Kita lihat sudah begitu banyak sekolah di negara maju menggunakan technology classroom dalam proses belajar mengajar. Tapi yang kadang terlihat berbeda antara murid di singapore dan Indonesia dalam media yang sama adalah murid Singapore cenderung memiliki self regulated learning yang lebih baik dibandingkan murid Indonesia. Hal ini bisa dilihat dari bagaimana mereka mampu menciptakan aplikasi begitu variatif dengan teknologi dibandingkan murid Indonesia. Sebetulnya, kenapa ya kok bisa berbeda, padahal mereka menggunakan media teknologi, bahkan aplikasi di gadgetnya juga sama?
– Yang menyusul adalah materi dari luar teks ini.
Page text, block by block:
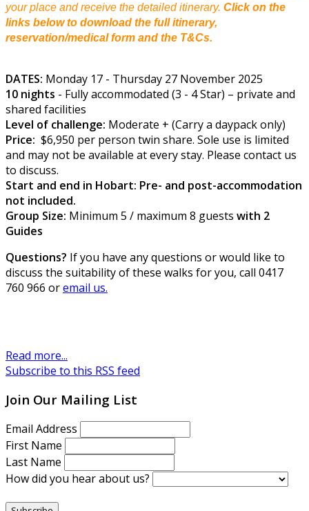
your place and receive the detailed itinerary. Click on the
links below to download the full itinerary,
reservation/medical form and the T&Cs.
DATES: Monday 17 - Thursday 27 November 2025
10 nights - Fully accommodated (3 - 4 Star) – private and
shared facilities
Level of challenge: Moderate + (Carry a daypack only)
Price: $6,950 per person twin share. Sole use is limited
and may not be available at every stay. Please contact us
to discuss.
Start and end in Hobart: Pre- and post-accommodation
not included.
Group Size: Minimum 5 / maximum 8 guests with 2
Guides
Questions? If you have any questions or would like to
discuss the suitability of these walks for you, call 0417
760 966 oremail us.
Read more...
Subscribe to this RSS feed
Join Our Mailing List
Email Address
First Name
Last Name
How did you hear about us?
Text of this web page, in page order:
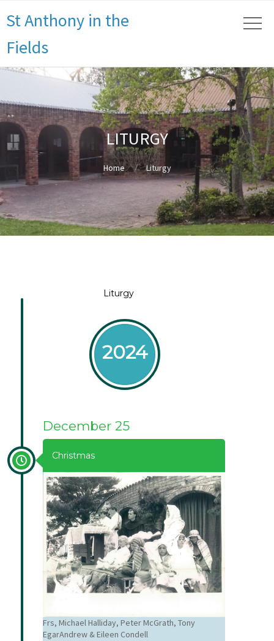
St Anthony in the
Fields
LITURGY
Home Liturgy
Liturgy
2024
December 25
Christmas
Frs, Michael Halliday, Peter McGrath, Tony
EgarAndrew & Eileen Condell
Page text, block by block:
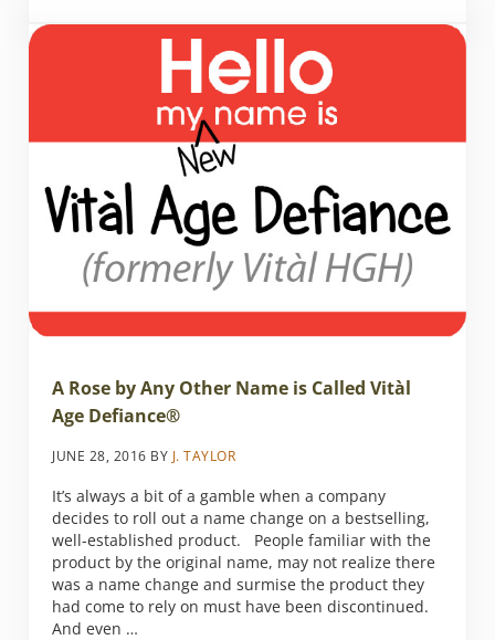
A Rose by Any Other Name is Called Vitàl
Age Defiance®
JUNE 28, 2016 BY J. TAYLOR
It’s always a bit of a gamble when a company
decides to roll out a name change on a bestselling,
well-established product. People familiar with the
product by the original name, may not realize there
was a name change and surmise the product they
had come to rely on must have been discontinued.
And even …
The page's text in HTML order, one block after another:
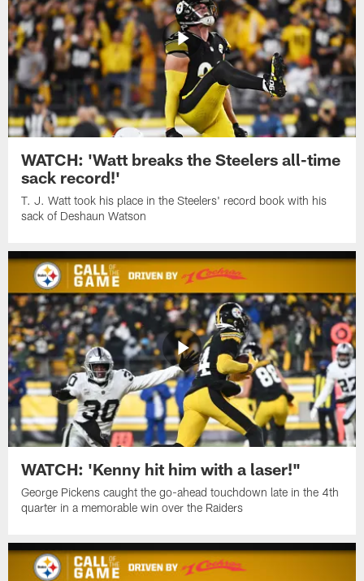
WATCH: 'Watt breaks the Steelers all-time
sack record!'
T. J. Watt took his place in the Steelers' record book with his
sack of Deshaun Watson
WATCH: 'Kenny hit him with a laser!"
George Pickens caught the go-ahead touchdown late in the 4th
quarter in a memorable win over the Raiders
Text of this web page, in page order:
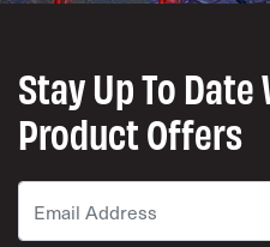
Stay Up To
Product Offers
Email
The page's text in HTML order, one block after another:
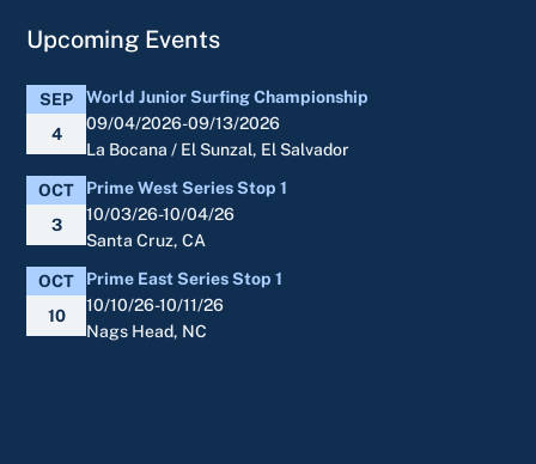
Upcoming Events
SEP
4
World Junior Surfing Championship
09/04/2026-09/13/2026
La Bocana / El Sunzal, El Salvador
OCT
3
Prime West Series Stop 1
10/03/26-10/04/26
Santa Cruz, CA
OCT
10
Prime East Series Stop 1
10/10/26-10/11/26
Nags Head, NC
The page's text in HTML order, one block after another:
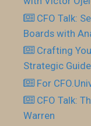
CFO Talk:
Boards with
Crafting
Strategic
For
CFO Talk:
Warren
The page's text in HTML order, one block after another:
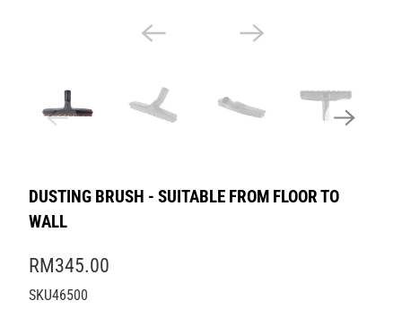
DUSTING BRUSH - SUITABLE FROM FLOOR TO
WALL
RM345.00
SKU46500
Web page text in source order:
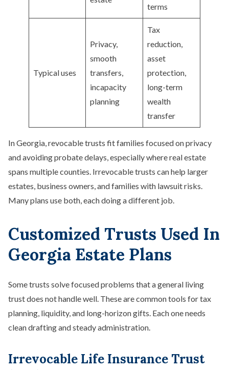
terms
Typical uses
Privacy,
smooth
transfers,
incapacity
planning
Tax
reduction,
asset
protection,
long-term
wealth
transfer
In Georgia, revocable trusts fit families focused on privacy
and avoiding probate delays, especially where real estate
spans multiple counties. Irrevocable trusts can help larger
estates, business owners, and families with lawsuit risks.
Many plans use both, each doing a different job.
Customized Trusts Used In
Georgia Estate Plans
Some trusts solve focused problems that a general living
trust does not handle well. These are common tools for tax
planning, liquidity, and long-horizon gifts. Each one needs
clean drafting and steady administration.
Irrevocable Life Insurance Trust
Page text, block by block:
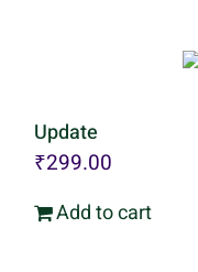
₹1.00.
Update
₹299.00
Add to cart
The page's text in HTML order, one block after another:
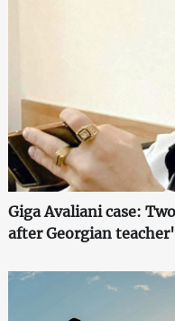
Giga Avaliani case:
after Georgian
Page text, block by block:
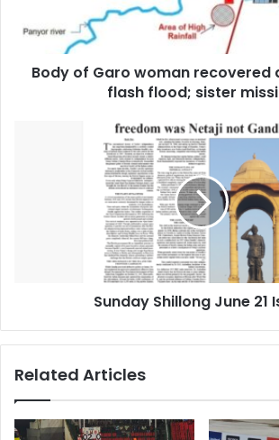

Ini berdasarkan pemaparan dosen saya yang kebetulan concern di bidang digital literacy mengenai hambatan dalam pembelajaran di Indonesia adalah: anak kurang memiliki self regulated learning( regulasi dan kesadaran meregulasi diri dalam belajar) dan tidak terjadinya meaningful learning (pembelajaran yang bermakna) sehingga anak hanya menganggap belajar di sekolah sebagai formalitas semata. Jadinya anak corioussity nya masih kurang dalam belajar sehingga mereka cenderung lebih suka nge game atau menggunakan aplikasi lain yang tidak ada kaitanya dalam pembelajaran. Tapi sebenarnya hal tersebut mampu diminimalisir apabila kita perlu memperhatikan secara detail dalam hal berikut:

1. Guru perlu menciptakan STUDENT CENTER agar anak dapat berfikir kritis dalam belajar.
Saya baru sadar ternyata model kurikulum pendidikan di Indonesia ini sudah banyak mengkikis jiwa kritis dan kreativitas anak dalam belajar. Bayangin dulu pas SD kayaknya takut banget nanya, takut dikira gak ngerti. Emang sebenarnya gak ngerti, tapi kalo nanya bakal dimarahin “kamu gak ngerti karena gak merhatiin ya?: Nah loh.. serba salah haha. Walaupun sekarang sudah banyak guru yang mulai aware dalam merespon pertanyaan anak, namun beberapa hal yang perlu menjadi stimulus agar anak mampu meningkatkan jiwa kritisnya. Salah satunya belajar secara konstruktif. Dalam pembelajaran konstruktif murid menjadi center dalam pembelajaran, bukan guru. Jadi mereka mampu belajar melalui belajar mandiri (independent learning), diskusi, belajar kooperatif maupun kolaboratif dalam sebuah kelompok.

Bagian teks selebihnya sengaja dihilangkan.